Validation runs at `TaskSpec::validate` / submit time.
## Versioning
`ObjectMeta.resource_version` is a monotonic counter bumped on every change
(spec or status) for optimistic concurrency control.
## Construction
```text
let spec = TaskSpec::builder("my-slot", kind, 5_000u64)
.restart(RestartPolicy::OnFailure)
.backoff(BackoffPolicy { jitter: JitterPolicy::Equal, first_ms: 1_000, max_ms: 30_000, factor: 2.0 })
.build()?;
spec.validate()?; // submit-boundary validation (rejects Embedded)
```
## Error model
```text
Variant When
─────── ────
UnknownAdmission unknown admission policy string
UnknownRestart unknown restart policy string
UnknownJitter unknown jitter policy string
UnknownTaskPhase unknown task phase string
Invalid structural validation failure (empty slot, bad backoff, etc.)
```
## Notes
- `TaskSpec` fields are private — use `TaskSpec::builder()` for construction and `serde` for deserialization.
- Deserialization goes through `#[serde(try_from = "TaskSpecRaw")]` which validates on parse.
- `BackoffPolicy` is **also** validated on deserialize via its own `try_from` raw; zero `first_ms`, inverted `max_ms`, or non-finite/`<1.0` `factor` are rejected at parse time.
- Identity newtypes (`Slot`, `TaskId`, `AgentId`) wrap `Arc<str>` via `arc_str_newtype!`; environment newtypes (`TaskEnv`, `RunnerEnv`) wrap `Vec<KeyValue>` via `env_newtype!`. Both macros keep parallel types in lockstep.
- `BackoffPolicy` implements `Eq`/`Hash` via `f64::to_bits()` for the `factor` field.
- `TaskPhase`, `RestartPolicy`, `AdmissionPolicy`, `JitterPolicy` all implement `FromStr` for CLI/config parsing.

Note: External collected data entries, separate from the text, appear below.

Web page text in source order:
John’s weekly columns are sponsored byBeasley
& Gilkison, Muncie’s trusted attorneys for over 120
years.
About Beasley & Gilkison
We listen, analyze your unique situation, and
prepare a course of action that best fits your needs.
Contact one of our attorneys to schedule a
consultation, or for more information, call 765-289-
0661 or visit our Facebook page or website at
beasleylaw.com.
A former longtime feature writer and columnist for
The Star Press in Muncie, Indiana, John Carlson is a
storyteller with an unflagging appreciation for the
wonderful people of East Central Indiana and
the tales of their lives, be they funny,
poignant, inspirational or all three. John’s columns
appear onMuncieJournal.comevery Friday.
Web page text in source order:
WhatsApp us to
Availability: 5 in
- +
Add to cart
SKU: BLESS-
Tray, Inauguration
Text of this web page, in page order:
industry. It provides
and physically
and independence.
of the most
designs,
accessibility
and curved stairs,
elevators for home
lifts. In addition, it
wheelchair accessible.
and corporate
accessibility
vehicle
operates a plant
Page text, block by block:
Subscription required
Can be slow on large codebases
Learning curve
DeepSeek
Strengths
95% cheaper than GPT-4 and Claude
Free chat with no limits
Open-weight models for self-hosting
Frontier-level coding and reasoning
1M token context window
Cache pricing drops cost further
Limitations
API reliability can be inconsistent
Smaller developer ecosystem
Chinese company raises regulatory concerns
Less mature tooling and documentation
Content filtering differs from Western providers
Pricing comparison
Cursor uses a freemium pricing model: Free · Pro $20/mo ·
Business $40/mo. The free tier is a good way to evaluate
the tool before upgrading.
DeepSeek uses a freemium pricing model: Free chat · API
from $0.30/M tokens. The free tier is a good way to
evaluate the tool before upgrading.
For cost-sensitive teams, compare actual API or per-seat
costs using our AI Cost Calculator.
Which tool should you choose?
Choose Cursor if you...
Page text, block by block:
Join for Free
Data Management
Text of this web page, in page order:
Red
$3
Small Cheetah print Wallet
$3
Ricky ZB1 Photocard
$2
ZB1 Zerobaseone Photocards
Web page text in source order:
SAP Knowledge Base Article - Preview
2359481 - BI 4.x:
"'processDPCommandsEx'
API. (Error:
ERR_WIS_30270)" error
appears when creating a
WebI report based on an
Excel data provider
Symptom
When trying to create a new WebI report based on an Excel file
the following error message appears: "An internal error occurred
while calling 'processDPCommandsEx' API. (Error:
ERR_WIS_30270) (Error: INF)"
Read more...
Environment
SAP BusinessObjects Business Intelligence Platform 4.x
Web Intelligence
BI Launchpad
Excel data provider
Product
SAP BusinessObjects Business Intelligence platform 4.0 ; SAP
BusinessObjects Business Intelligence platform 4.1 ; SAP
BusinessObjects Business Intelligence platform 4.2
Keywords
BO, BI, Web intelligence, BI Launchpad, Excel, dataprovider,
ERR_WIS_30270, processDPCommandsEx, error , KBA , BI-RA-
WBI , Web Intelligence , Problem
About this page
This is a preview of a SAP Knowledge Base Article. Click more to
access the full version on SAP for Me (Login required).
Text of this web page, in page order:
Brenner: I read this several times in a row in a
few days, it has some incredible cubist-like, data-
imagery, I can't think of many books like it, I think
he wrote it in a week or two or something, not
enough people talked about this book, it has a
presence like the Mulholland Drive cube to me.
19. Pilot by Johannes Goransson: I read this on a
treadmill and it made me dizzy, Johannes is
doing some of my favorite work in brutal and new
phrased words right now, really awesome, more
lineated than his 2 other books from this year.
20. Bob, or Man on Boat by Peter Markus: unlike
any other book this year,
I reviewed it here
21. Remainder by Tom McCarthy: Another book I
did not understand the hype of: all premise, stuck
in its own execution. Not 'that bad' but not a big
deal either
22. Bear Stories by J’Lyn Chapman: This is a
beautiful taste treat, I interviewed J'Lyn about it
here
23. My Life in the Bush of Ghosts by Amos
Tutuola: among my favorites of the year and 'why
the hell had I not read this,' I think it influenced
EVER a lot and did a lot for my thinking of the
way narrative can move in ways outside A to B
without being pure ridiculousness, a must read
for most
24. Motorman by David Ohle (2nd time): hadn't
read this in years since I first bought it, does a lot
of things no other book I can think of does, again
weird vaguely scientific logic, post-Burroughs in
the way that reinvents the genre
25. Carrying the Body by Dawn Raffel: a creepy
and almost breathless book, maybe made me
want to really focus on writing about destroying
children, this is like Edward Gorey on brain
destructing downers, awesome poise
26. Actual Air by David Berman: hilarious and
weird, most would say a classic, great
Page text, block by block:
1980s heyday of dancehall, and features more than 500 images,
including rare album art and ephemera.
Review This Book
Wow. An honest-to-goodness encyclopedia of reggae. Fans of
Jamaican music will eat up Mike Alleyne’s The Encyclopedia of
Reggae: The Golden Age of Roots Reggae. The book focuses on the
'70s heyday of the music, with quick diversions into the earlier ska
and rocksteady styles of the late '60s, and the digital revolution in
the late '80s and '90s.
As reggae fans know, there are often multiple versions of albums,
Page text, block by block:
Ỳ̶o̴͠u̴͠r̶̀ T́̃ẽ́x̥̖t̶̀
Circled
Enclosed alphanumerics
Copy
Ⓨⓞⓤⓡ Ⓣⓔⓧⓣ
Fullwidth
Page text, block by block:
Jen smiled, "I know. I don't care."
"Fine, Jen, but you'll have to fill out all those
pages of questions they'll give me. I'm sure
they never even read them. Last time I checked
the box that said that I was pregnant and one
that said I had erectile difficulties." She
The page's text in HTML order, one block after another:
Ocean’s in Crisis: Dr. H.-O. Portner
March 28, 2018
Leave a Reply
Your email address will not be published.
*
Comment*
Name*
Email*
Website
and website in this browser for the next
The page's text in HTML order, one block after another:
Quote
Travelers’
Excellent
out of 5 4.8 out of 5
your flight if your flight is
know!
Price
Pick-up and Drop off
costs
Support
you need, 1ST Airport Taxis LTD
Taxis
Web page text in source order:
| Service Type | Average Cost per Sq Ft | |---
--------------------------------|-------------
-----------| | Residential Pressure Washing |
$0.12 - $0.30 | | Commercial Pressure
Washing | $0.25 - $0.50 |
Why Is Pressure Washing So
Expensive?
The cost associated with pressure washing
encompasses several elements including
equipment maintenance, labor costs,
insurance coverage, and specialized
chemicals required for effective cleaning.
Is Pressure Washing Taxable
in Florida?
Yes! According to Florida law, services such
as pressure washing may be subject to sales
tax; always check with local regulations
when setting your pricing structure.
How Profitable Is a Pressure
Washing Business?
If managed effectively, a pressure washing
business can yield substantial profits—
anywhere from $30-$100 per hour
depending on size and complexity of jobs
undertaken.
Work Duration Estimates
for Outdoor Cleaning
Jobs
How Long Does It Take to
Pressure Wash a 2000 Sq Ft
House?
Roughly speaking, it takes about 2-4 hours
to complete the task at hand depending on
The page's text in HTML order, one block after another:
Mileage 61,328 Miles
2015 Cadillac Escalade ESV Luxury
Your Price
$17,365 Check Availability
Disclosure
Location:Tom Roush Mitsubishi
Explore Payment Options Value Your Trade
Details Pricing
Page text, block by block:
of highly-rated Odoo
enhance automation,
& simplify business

- `Labels` is backed by `BTreeMap<String, String>` for deterministic iteration order.
- Most types derive `Serialize`/`Deserialize` with `camelCase` field renaming. The one exception is `SelectorOperator`, which serializes as PascalCase (`In`, `NotIn`, `Exists`, `DoesNotExist`) to match the Kubernetes `LabelSelectorOperator` convention.
- `TaskKind`, `TaskPhase`, `RestartPolicy`, `AdmissionPolicy`, `JitterPolicy`, `SelectorOperator` are `#[non_exhaustive]` — adding new variants is a non-breaking change.
- Pagination constants for list endpoints: `DEFAULT_LIMIT = 100`, `MAX_LIMIT = 1000` (re-exported as `pub const` so downstream API layers share one source of truth).